Peristiwa demi peristiwa penembakan mengerikan di Amerika Serikat (AS) terus berulang. Korban pun terus berjatuhan termasuk anak-anak sekolah. Mengapa AS tidak bisa melakukan apa pun untuk menghentikan penembakan massal? Apa saja penyebabnya?

Peristiwa terakhir yang memilukan terjadi pada Selasa (17/5/2022) di Kota Ulvade, Texas yang dilakukan seorang remaja pria bernama Salvador Ramos berusia 18 tahun dengan penembakan brutal yang menewaskan 19 siswa Sekolah Dasar (SD) Robb.

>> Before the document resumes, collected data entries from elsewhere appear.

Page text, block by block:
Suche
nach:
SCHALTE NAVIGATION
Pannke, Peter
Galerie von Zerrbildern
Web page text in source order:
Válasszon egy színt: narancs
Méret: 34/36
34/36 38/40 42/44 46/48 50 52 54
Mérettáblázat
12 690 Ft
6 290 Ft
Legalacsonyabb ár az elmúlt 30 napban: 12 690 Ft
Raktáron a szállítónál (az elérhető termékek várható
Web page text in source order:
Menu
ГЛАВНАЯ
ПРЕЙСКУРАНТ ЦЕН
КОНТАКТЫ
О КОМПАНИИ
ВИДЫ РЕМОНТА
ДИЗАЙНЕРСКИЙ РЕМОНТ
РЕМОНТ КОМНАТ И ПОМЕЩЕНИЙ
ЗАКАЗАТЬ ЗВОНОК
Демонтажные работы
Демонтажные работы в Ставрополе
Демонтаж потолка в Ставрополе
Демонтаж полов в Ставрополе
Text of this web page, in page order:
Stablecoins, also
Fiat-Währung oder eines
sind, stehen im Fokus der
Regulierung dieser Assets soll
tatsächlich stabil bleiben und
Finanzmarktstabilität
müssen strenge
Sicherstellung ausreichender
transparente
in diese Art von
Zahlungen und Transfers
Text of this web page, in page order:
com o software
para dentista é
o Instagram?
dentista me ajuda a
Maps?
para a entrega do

“Mengapa kita rela hidup dengan pembantaian ini? Mengapa kita terus membiarkan ini terjadi?” kata Presiden AS Joe Biden di Gedung Putih, mengomentari peristiwa penembakan massal terakhir ini.

“Sudah waktunya untuk mengubah rasa sakit ini menjadi tindakan. Untuk setiap orang tua, untuk setiap warga negara di negara ini, kita harus menjelaskan kepada setiap pejabat terpilih di negara ini: inilah saatnya untuk bertindak,” ucapnya.

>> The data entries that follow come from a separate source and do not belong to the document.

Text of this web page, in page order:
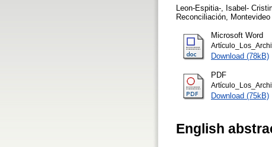
Leon-Espitia-, Isabel-
Reconciliación,
Microsoft Word
Download (78kB)
PDF
Download (75kB)
English
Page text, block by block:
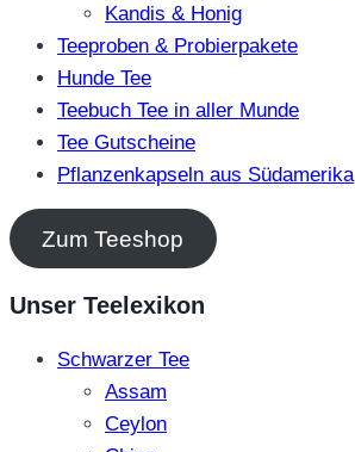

Masih pada bulan Mei, kurang dari dua minggu sebelum penembakan di Uvalde, juga terjadi penembakan massal yang menghancurkan. Seorang pria bersenjata melepaskan tembakan ke sebuah toko kelontong di Buffalo, New York. Dia menembak mati 10 orang, kebanyakan dari mereka adalah ras Afrika-Amerika.

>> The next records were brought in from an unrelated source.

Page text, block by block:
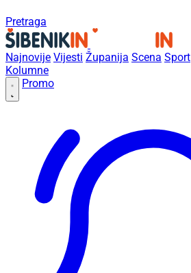
Pretraga
Najnovije Vijesti Županija Scena Sport
Kolumne
Promo
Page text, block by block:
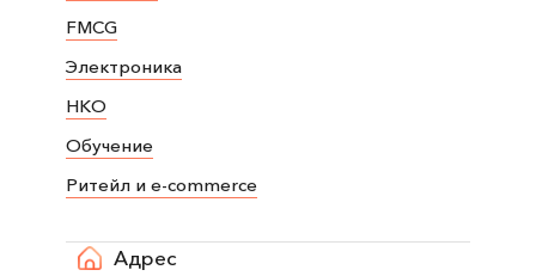
FMCG
Электроника
НКО
Обучение
Ритейл и e-commerce
Адрес
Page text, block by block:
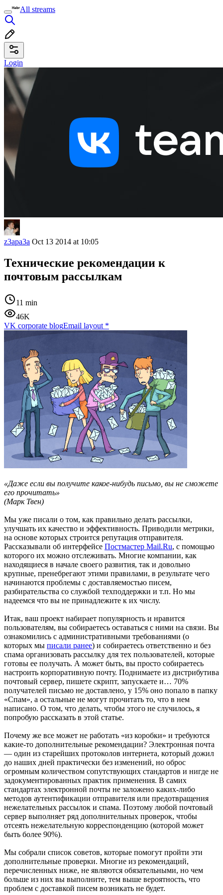
All streams
Login
z3apa3a Oct 13 2014 at 10:05
Технические рекомендации к
почтовым рассылкам
11 min
46K
VK corporate blogEmail layout *
«Даже если вы получите какое-нибудь письмо, вы не сможете
его прочитать»
(Марк Твен)
Мы уже писали о том, как правильно делать рассылки,
улучшать их качество и эффективность. Приводили метрики,
на основе которых строится репутация отправителя.
Рассказывали об интерфейсе Постмастер Mail.Ru, с помощью
которого их можно отслеживать. Многие компании, как
находящиеся в начале своего развития, так и довольно
крупные, пренебрегают этими правилами, в результате чего
начинаются проблемы с доставляемостью писем,
разбирательства со службой техподдержки и т.п. Но мы
надеемся что вы не принадлежите к их числу.
Итак, ваш проект набирает популярность и нравится
пользователям, вы собираетесь оставаться с ними на связи. Вы
ознакомились с административными требованиями (о
которых мы писали ранее) и собираетесь ответственно и без
спама организовать рассылку для тех пользователей, которые
готовы ее получать. А может быть, вы просто собираетесь
настроить корпоративную почту. Поднимаете из дистрибутива
почтовый сервер, пишете скрипт, запускаете и… 70%
получателей письмо не доставлено, у 15% оно попало в папку
«Спам», а остальные не могут прочитать то, что в нем
написано. О том, что делать, чтобы этого не случилось, я
попробую рассказать в этой статье.
Почему же все может не работать «из коробки» и требуются
какие-то дополнительные рекомендации? Электронная почта
— один из старейших протоколов интернета, который дожил
до наших дней практически без изменений, но оброс
огромным количеством сопутствующих стандартов и нигде не
задокументированных практик применения. В самих
стандартах электронной почты не заложено каких-либо
методов аутентификации отправителя или предотвращения
нежелательных рассылок и спама. Поэтому любой почтовый
сервер выполняет ряд дополнительных проверок, чтобы
отсеять нежелательную корреспонденцию (которой может
быть более 90%).
Мы собрали список советов, которые помогут пройти эти
дополнительные проверки. Многие из рекомендаций,
перечисленных ниже, не являются обязательными, но чем
больше из них вы выполните, тем выше вероятность, что
проблем с доставкой писем возникать не будет.

Menurut Arsip Kekerasan Senjata AS, tahun ini telah terjadi 213 penembakan massal, yang didefinisikan sebagai insiden di mana setidaknya empat orang lebih ditembak atau terbunuh, telah terjadi di AS. Pada 2021, terjadi 692 penembakan massal tercatat, meningkat dibandingkan dengan 610 selama tahun 2020.

Penembakan massal sering terjadi di tempat umum seperti sekolah atau bar. Namun, sebenarnya penembakan lebih sering terjadi di tempat-tempat privat seperti di rumah. Berbeda dengan penembakan massal di tempat umum yang cenderung mendapat lebih banyak perhatian media, penembakan di tempat-tempat pribadi ini kurang mendapat perhatian media.

Mengapa begitu sering terjadi?

Yang menjadi pertanyaan di benak publik warga dunia adalah mengapa sering terjadi peristiwa penembakan di AS? Mengapa pula orang dengan mudahnya melakukan penyerangan menggunakan senjata? Padahal kita tahu bahwa AS memiliki perangkat penegakan hukum yang modern dan canggih sehingga bisa melakukan deteksi dini terhadap peristiwa kriminal seperti halnya aksi-aksi terorisme.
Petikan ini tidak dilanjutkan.